Performance Benchmarking Big Data Platforms in the Cloud

On-Demand Webinar

Performance is often a key factor in choosing big data platforms. Over the past few years, Apache Spark™ has seen rapid adoption by enterprises, making it the de facto data processing engine for its performance and ease of use.

Since starting the Spark project, our team at Databricks has been focusing on accelerating innovation by building the most performant and optimized Unified Analytics Platform for the cloud.

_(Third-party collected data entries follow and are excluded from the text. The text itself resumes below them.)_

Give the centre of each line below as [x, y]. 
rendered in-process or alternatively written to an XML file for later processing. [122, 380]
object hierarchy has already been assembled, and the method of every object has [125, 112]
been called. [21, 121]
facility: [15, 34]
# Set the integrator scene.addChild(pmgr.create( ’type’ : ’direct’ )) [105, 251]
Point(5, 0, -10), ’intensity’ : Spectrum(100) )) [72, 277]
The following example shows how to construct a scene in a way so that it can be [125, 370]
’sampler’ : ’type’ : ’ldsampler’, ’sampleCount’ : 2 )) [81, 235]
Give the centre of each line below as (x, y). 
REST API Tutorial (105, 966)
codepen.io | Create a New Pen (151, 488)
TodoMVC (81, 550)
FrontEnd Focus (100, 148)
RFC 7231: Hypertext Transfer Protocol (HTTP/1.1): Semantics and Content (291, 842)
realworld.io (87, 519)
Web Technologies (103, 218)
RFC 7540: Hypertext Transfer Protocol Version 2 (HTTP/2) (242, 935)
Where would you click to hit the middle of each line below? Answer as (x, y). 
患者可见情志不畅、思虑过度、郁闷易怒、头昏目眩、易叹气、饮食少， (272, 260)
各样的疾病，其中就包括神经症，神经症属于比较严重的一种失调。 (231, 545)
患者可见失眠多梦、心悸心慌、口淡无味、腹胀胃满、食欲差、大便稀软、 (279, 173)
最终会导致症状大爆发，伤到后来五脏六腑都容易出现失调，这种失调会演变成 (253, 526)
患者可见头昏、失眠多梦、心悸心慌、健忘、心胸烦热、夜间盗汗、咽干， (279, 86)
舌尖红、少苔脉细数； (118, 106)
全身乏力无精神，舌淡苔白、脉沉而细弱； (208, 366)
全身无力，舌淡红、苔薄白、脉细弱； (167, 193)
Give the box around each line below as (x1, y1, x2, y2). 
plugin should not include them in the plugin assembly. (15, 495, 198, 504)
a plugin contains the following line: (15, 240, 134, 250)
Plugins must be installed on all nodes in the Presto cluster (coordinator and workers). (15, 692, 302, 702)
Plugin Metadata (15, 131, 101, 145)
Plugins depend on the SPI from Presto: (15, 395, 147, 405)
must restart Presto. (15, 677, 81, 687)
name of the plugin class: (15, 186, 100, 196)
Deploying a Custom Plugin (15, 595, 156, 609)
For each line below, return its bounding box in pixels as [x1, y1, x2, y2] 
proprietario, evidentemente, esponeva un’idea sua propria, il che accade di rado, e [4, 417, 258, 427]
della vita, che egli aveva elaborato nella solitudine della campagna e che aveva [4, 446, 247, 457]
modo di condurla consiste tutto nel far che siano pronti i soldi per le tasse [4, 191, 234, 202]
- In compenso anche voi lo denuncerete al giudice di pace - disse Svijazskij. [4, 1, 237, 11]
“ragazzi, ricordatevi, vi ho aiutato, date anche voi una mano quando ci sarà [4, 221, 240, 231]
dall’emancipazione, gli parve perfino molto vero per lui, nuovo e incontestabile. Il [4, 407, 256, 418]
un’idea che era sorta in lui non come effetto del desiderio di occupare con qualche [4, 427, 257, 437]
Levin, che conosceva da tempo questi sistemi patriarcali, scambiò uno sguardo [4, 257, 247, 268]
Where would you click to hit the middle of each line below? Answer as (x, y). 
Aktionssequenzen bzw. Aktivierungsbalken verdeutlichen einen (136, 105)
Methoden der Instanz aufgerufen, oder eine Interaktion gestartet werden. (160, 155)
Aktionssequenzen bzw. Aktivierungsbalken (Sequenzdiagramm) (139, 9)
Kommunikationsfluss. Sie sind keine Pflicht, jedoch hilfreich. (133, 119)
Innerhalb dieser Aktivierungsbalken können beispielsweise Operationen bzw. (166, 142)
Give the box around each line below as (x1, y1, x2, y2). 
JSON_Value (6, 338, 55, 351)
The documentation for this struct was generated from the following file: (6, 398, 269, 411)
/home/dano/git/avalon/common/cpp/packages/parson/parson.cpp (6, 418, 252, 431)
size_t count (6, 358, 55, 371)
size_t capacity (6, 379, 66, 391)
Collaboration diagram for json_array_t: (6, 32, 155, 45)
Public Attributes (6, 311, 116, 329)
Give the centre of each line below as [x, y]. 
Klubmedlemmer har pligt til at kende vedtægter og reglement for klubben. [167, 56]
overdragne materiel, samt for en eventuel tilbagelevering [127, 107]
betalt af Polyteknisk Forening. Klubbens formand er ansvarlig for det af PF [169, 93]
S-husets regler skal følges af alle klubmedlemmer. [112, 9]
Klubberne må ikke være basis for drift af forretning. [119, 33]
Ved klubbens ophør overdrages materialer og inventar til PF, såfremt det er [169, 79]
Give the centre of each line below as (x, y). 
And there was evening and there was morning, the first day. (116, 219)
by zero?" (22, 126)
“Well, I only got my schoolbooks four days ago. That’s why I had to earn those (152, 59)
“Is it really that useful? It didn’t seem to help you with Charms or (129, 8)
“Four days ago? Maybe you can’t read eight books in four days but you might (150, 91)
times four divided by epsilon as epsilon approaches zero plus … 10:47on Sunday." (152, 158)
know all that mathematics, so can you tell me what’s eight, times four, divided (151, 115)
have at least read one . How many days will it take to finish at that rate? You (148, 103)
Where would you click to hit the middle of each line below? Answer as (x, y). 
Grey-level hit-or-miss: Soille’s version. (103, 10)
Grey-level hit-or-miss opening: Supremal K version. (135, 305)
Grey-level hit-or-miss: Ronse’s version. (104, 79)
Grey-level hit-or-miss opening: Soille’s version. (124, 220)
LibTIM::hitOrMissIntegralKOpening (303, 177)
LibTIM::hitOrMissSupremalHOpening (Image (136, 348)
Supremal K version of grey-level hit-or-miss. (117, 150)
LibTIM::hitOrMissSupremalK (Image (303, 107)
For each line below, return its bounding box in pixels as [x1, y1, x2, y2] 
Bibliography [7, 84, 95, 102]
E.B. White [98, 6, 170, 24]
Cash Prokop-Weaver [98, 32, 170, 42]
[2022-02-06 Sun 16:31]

Join Reynold Xin, Co-founder and Chief Architect of Databricks as he discusses the results of our benchmark (using TPC-DS industry standard requirements) comparing the Databricks Runtime (which includes Apache Spark and our DBIO accelerator module) with vanilla open source Spark in the cloud and how these performance gains can have a meaningful impact on your TCO for managing Spark.


This webinar covers:

  • Differences between open source Spark and Databricks Runtime.
  • Details on the benchmark including hardware configuration, dataset, etc.
  • Summary of the benchmark results which reveal performance gains by up to 5x over open source Spark and other big data engines.
  • A live demo comparing processing speeds of Databricks Runtime vs. open source Spark.
  • Special Announcement: We will also announce an experimental feature as part of the webinar that aims at drastically speeding up your workloads even more. Be the first to see this feature in action. Register today!


Presenters
  • Reynold Xin

    Co-founder and Chief Architect

    Reynold oversees Databricks' technical contributions to Apache Spark and Databricks Runtime, initiating efforts such as DataFrames, Project Tungsten, and Spark 2.0. To demonstrate Spark's scalability and performance, he led the efforts in the 2014 Daytona GraySort contest and set the 2014 world record, beating the previous record held by Hadoop with 30X higher per-node efficiency. He was also part of the team that set the 2016 CloudSort record for the most efficient and lowest cost software to sort 100TB of data in the cloud, beating the 2015 record by 3X.